[Work to complete]: Give back the lines below verbatim, omitting all pictures.

[Given material]:
★ ★ ★ ★

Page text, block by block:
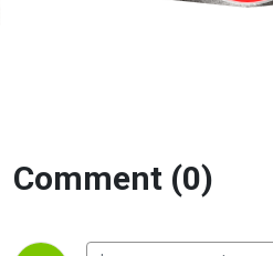
Comment (0)
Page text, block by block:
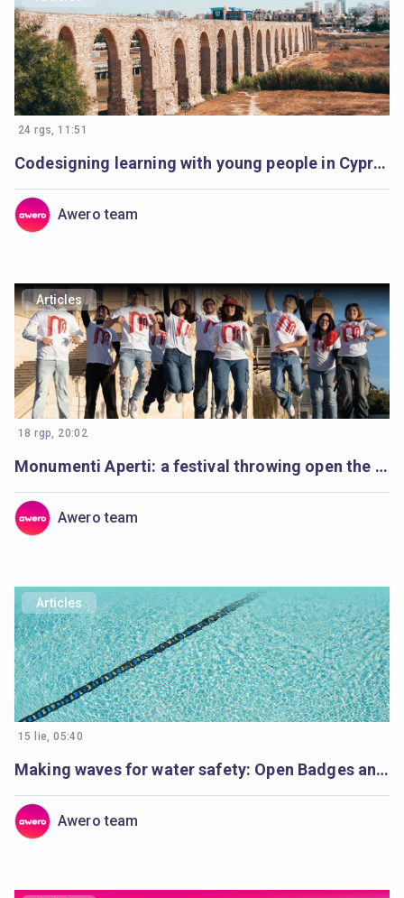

★ ★ ★ ★

[Result of this exercise]:
Page text, block by block:
Comment (0)
Page text, block by block:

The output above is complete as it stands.